## [Exercise aim]
Wherever a picture appears in the data below, omit it, and restate everything else word for word.

Segment Open

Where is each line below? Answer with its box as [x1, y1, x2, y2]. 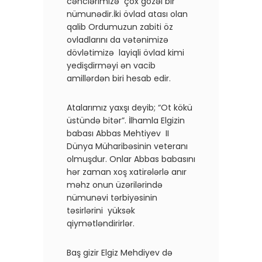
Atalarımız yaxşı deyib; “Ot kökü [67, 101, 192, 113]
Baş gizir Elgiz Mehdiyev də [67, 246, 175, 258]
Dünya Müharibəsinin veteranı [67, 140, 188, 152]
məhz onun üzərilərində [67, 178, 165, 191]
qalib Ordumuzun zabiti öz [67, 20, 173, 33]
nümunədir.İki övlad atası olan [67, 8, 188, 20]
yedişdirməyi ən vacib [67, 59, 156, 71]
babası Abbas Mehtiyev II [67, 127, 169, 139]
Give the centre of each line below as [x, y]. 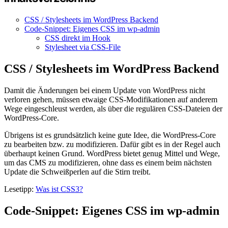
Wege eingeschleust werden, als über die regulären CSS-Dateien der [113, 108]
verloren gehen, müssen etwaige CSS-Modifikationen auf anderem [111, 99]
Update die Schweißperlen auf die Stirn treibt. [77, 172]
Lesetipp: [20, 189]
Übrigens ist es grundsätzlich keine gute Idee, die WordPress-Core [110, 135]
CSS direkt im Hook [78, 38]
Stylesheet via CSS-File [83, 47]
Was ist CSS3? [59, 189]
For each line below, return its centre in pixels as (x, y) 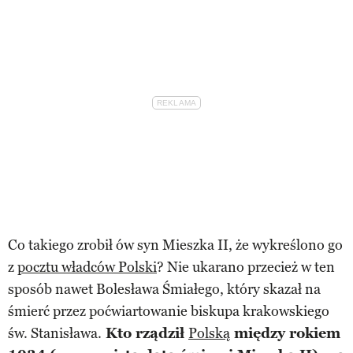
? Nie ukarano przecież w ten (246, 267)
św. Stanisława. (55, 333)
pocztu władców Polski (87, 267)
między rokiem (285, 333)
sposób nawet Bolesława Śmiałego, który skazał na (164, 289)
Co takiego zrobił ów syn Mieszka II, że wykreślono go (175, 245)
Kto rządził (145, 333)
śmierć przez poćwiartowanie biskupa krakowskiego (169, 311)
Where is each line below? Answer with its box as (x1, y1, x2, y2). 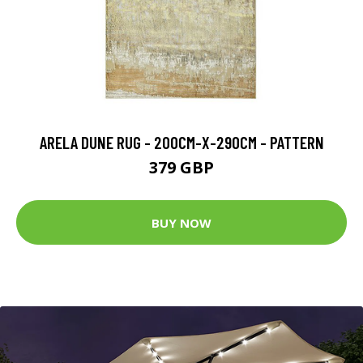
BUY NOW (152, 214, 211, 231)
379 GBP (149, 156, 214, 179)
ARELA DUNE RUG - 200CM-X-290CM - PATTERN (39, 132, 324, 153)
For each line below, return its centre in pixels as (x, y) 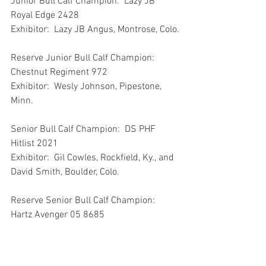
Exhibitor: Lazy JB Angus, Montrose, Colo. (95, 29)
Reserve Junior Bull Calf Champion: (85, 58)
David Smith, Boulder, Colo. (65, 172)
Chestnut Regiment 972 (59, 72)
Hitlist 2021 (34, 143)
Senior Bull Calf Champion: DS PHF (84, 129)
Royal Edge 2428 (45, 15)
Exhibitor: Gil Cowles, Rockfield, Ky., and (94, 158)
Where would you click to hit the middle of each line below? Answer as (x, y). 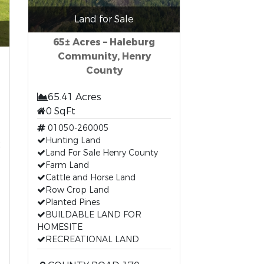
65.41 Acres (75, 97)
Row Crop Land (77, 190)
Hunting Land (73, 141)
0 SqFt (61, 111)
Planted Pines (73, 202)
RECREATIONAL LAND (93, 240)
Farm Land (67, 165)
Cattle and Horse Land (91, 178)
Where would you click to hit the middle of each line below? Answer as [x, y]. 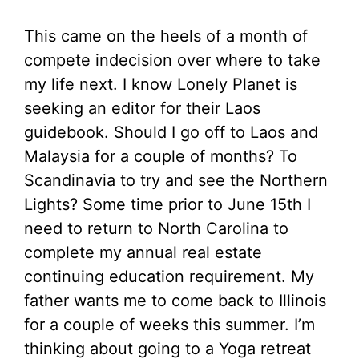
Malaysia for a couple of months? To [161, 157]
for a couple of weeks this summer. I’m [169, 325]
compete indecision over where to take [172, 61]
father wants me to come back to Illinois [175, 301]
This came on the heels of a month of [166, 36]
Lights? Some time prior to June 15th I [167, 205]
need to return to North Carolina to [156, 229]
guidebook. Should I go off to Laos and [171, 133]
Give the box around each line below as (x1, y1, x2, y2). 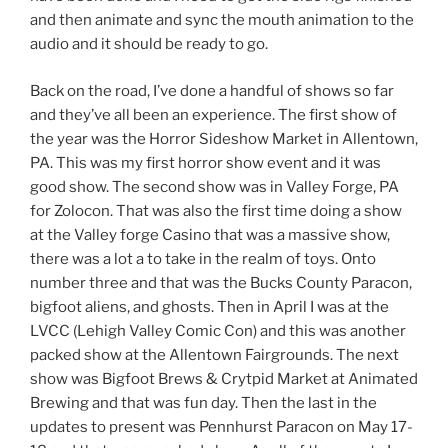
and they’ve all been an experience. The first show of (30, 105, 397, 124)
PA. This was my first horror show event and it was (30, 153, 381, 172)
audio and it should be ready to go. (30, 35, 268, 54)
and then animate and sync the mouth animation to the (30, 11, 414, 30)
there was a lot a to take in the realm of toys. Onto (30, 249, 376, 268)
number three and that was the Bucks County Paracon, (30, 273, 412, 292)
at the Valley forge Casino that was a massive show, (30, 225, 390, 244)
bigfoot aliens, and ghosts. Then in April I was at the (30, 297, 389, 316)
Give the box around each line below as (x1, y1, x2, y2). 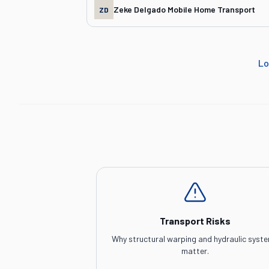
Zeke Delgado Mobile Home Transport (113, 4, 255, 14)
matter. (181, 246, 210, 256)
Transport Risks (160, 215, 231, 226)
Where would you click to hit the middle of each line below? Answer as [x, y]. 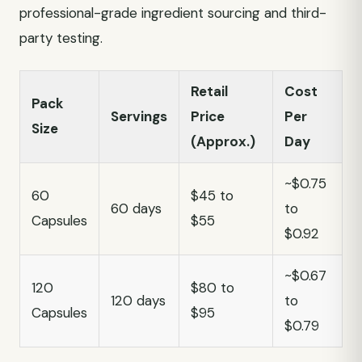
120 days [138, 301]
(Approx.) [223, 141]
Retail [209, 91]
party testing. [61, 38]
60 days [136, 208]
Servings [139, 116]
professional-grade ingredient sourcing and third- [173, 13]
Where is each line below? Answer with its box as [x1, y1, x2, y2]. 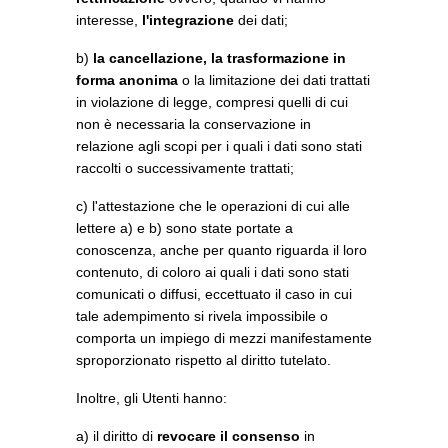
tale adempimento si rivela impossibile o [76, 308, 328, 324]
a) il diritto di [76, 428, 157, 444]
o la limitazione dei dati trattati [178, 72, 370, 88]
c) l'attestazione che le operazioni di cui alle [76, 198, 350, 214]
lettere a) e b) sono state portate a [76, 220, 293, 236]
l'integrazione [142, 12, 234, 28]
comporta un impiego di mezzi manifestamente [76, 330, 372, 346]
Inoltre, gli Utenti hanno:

Segment Closed

## [Solution to the problem]
Where is each line below? Answer with its box as [x1, y1, x2, y2]. 
Atalarımız yaxşı deyib; “Ot kökü [67, 101, 192, 113]
Baş gizir Elgiz Mehdiyev də [67, 246, 175, 258]
Dünya Müharibəsinin veteranı [67, 140, 188, 152]
məhz onun üzərilərində [67, 178, 165, 191]
qalib Ordumuzun zabiti öz [67, 20, 173, 33]
nümunədir.İki övlad atası olan [67, 8, 188, 20]
yedişdirməyi ən vacib [67, 59, 156, 71]
babası Abbas Mehtiyev II [67, 127, 169, 139]
Give the centre of each line below as [x, y]. 
Wege eingeschleust werden, als über die regulären CSS-Dateien der [113, 108]
verloren gehen, müssen etwaige CSS-Modifikationen auf anderem [111, 99]
Update die Schweißperlen auf die Stirn treibt. [77, 172]
Lesetipp: [20, 189]
Übrigens ist es grundsätzlich keine gute Idee, die WordPress-Core [110, 135]
CSS direkt im Hook [78, 38]
Stylesheet via CSS-File [83, 47]
Was ist CSS3? [59, 189]
For each line below, return its centre in pixels as (x, y) 
? Nie ukarano przecież w ten (246, 267)
św. Stanisława. (55, 333)
pocztu władców Polski (87, 267)
między rokiem (285, 333)
sposób nawet Bolesława Śmiałego, który skazał na (164, 289)
Co takiego zrobił ów syn Mieszka II, że wykreślono go (175, 245)
Kto rządził (145, 333)
śmierć przez poćwiartowanie biskupa krakowskiego (169, 311)
Where is each line below? Answer with its box as (x1, y1, x2, y2). 
BUY NOW (152, 214, 211, 231)
379 GBP (149, 156, 214, 179)
ARELA DUNE RUG - 200CM-X-290CM - PATTERN (39, 132, 324, 153)
For each line below, return its centre in pixels as (x, y) 
Exhibitor: Lazy JB Angus, Montrose, Colo. (95, 29)
Reserve Junior Bull Calf Champion: (85, 58)
David Smith, Boulder, Colo. (65, 172)
Chestnut Regiment 972 (59, 72)
Hitlist 2021 (34, 143)
Senior Bull Calf Champion: DS PHF (84, 129)
Royal Edge 2428 (45, 15)
Exhibitor: Gil Cowles, Rockfield, Ky., and (94, 158)
Where would you click to hit the middle of each line below? Answer as (x, y). 
65.41 Acres (75, 97)
Row Crop Land (77, 190)
Hunting Land (73, 141)
0 SqFt (61, 111)
Planted Pines (73, 202)
RECREATIONAL LAND (93, 240)
Farm Land (67, 165)
Cattle and Horse Land (91, 178)
Where would you click to hit the middle of each line below? Answer as [x, y]. 
Malaysia for a couple of months? To [161, 157]
for a couple of weeks this summer. I’m [169, 325]
compete indecision over where to take [172, 61]
father wants me to come back to Illinois [175, 301]
This came on the heels of a month of [166, 36]
Lights? Some time prior to June 15th I [167, 205]
need to return to North Carolina to [156, 229]
guidebook. Should I go off to Laos and [171, 133]
Give the box around each line below as (x1, y1, x2, y2). 
and they’ve all been an experience. The first show of (30, 105, 397, 124)
PA. This was my first horror show event and it was (30, 153, 381, 172)
audio and it should be ready to go. (30, 35, 268, 54)
and then animate and sync the mouth animation to the (30, 11, 414, 30)
there was a lot a to take in the realm of toys. Onto (30, 249, 376, 268)
number three and that was the Bucks County Paracon, (30, 273, 412, 292)
at the Valley forge Casino that was a massive show, (30, 225, 390, 244)
bigfoot aliens, and ghosts. Then in April I was at the (30, 297, 389, 316)
Give the box around each line below as (x1, y1, x2, y2). 
Zeke Delgado Mobile Home Transport (113, 4, 255, 14)
matter. (181, 246, 210, 256)
Transport Risks (160, 215, 231, 226)
Where would you click to hit the middle of each line below? Answer as [x, y]. 
120 days [138, 301]
(Approx.) [223, 141]
Retail [209, 91]
party testing. [61, 38]
60 days [136, 208]
Servings [139, 116]
professional-grade ingredient sourcing and third- [173, 13]
Where is each line below? Answer with its box as [x1, y1, x2, y2]. 
tale adempimento si rivela impossibile o [76, 308, 328, 324]
a) il diritto di [76, 428, 157, 444]
o la limitazione dei dati trattati [178, 72, 370, 88]
c) l'attestazione che le operazioni di cui alle [76, 198, 350, 214]
lettere a) e b) sono state portate a [76, 220, 293, 236]
l'integrazione [142, 12, 234, 28]
comporta un impiego di mezzi manifestamente [76, 330, 372, 346]
Inoltre, gli Utenti hanno:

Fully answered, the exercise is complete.